Coeliac testing immediate family
I’ve been asked several times now whether there’s any history of coeliac disease in our family, and the simple answer is that I don’t know. DH’s family has the odd member who feels better on a wheat-free diet, but so do lots of people for lots of reasons, it’s not diagnostic. My mum feels better eating less wheat too and I get wierd and wonderful stomach aches but test negative, so I really haven’t got the foggiest if it runs in our family without coeliac testing.
DH reckons he doesn’t have coeliac disease, and I planned to keep an eye on my 7 yr old son to see if he showed any symptoms. He does sometimes say he doesn’t “feel too good”, sometimes feels sick, is pretty skinny and not the tallest in the class, all of which is now starting to sound a bit familiar.
The dietitian told us yesterday that all Tamsin’s immediate family should be tested, so this morning I rang our GP to sort out testing for DH and DS. The receptionist needed to speak to the doctor first, so he called me later. He suggested DS bypasses the GP stage and goes straight for coeliac testing at paediatric outpatients.
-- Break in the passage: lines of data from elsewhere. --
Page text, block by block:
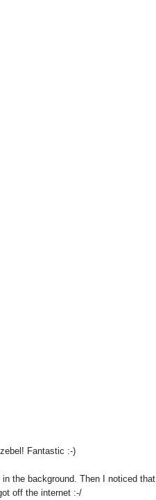
Fantastic :-)
the background. Then I noticed
off the internet :-/
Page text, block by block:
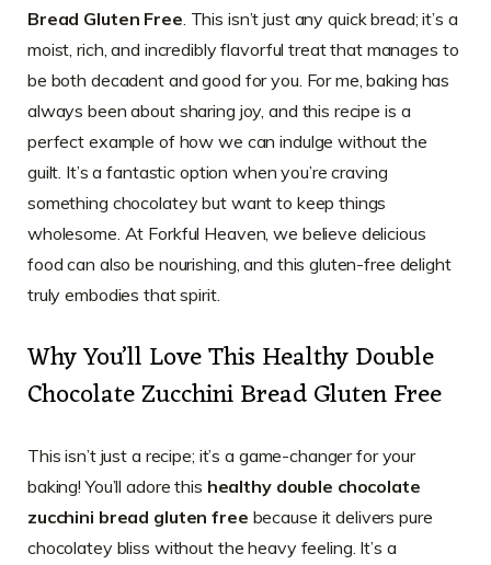
Bread Gluten Free. This isn’t just any quick bread; it’s a
moist, rich, and incredibly flavorful treat that manages to
be both decadent and good for you. For me, baking has
always been about sharing joy, and this recipe is a
perfect example of how we can indulge without the
guilt. It’s a fantastic option when you’re craving
something chocolatey but want to keep things
wholesome. At Forkful Heaven, we believe delicious
food can also be nourishing, and this gluten-free delight
truly embodies that spirit.
Why You’ll Love This Healthy Double
Chocolate Zucchini Bread Gluten Free
This isn’t just a recipe; it’s a game-changer for your
baking! You’ll adore this healthy double chocolate
zucchini bread gluten free because it delivers pure
chocolatey bliss without the heavy feeling. It’s a
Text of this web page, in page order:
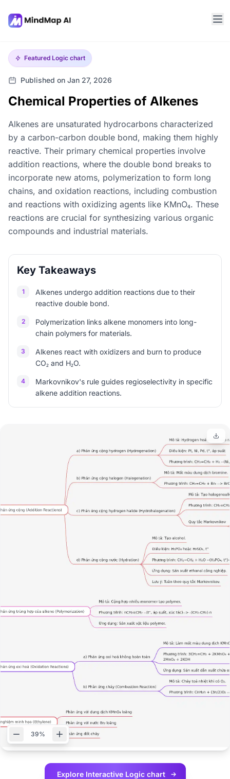
Featured Logic chart
Published on Jan 27, 2026
Chemical Properties of Alkenes
Alkenes are unsaturated hydrocarbons characterized
by a carbon-carbon double bond, making them highly
reactive. Their primary chemical properties involve
addition reactions, where the double bond breaks to
incorporate new atoms, polymerization to form long
chains, and oxidation reactions, including combustion
and reactions with oxidizing agents like KMnO₄. These
reactions are crucial for synthesizing various organic
compounds and industrial materials.
Key Takeaways
1
Alkenes undergo addition reactions due to their
reactive double bond.
2
Polymerization links alkene monomers into long-
chain polymers for materials.
3
Alkenes react with oxidizers and burn to produce
CO₂ and H₂O.
4
Markovnikov's rule guides regioselectivity in specific
alkene addition reactions.
39%
Explore Interactive Logic chart
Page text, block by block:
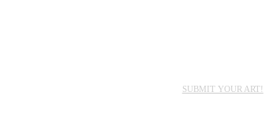
SUBMIT YOUR ART!
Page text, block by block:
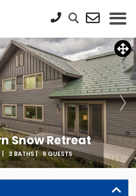
Snow Retreat
| 3 BATHS | 9 GUESTS
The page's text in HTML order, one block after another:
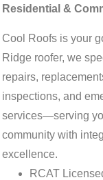
Residential &
Cool Roofs is your
Ridge roofer, we
repairs,
inspections, and
services—serving
community with
excellence.
RCAT
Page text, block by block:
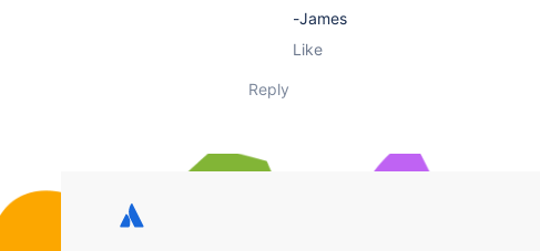
-James
Like
Reply
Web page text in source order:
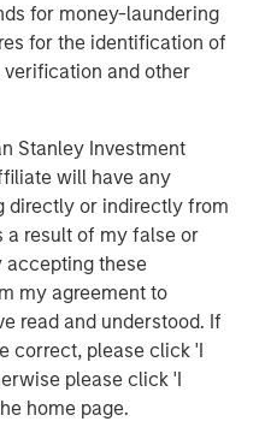
for money-laundering
for the identification of
and other
Stanley Investment
will have any
directly or indirectly from
a result of my false or
accepting these
my agreement to
read and understood. If
correct, please click 'I
please click 'I
home page.
Infrastructure
Management
together with
has more than 1,400
the world and $1.6
or supervision as of
Investment Management
term investment
suite of
to a diverse client
institutions,
For further
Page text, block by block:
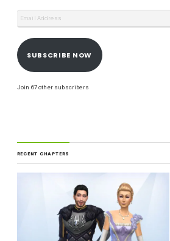
SUBSCRIBE NOW
Join 67 other subscribers
RECENT CHAPTERS
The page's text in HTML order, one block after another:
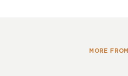
Burlington, ON, L7T 4H4MORE FROM
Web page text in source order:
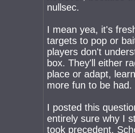
nullsec.
I mean yea, it's
targets to pop or
players don't
box. They'll either
place or adapt,
more fun to be had.
I posted this
entirely sure why I
took precedent.
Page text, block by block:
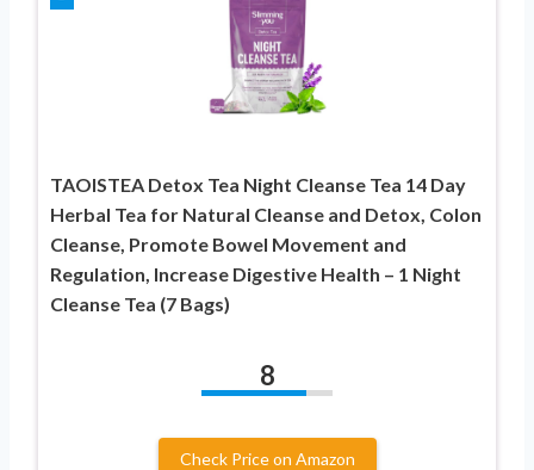
TAOISTEA Detox Tea Night Cleanse Tea 14 Day
Herbal Tea for Natural Cleanse and Detox, Colon
Cleanse, Promote Bowel Movement and
Regulation, Increase Digestive Health – 1 Night
Cleanse Tea (7 Bags)
8
Check Price on Amazon

I was a bit surprised by that, but if it means one blood test rather than two it’s not a bad thing, and I might wimp out and allow DH to take him. DS was fine with his toddler injections but that was a while ago and given Tamsin’s reaction I don’t know how he will take to the whole thing. We just have to wait for his appointment to come through from the hospital now. DH has a blood test at the surgery soon.
Tamsin has a half brother and sister through her dad and they need to be tested too. There’s a chance her sister could have it, taking various things into consideration, so I’ll follow the outcome of that with interest. By coincidence DH’s sister is also being tested, so within a few weeks I should be able to answer the question of whether it runs in the family.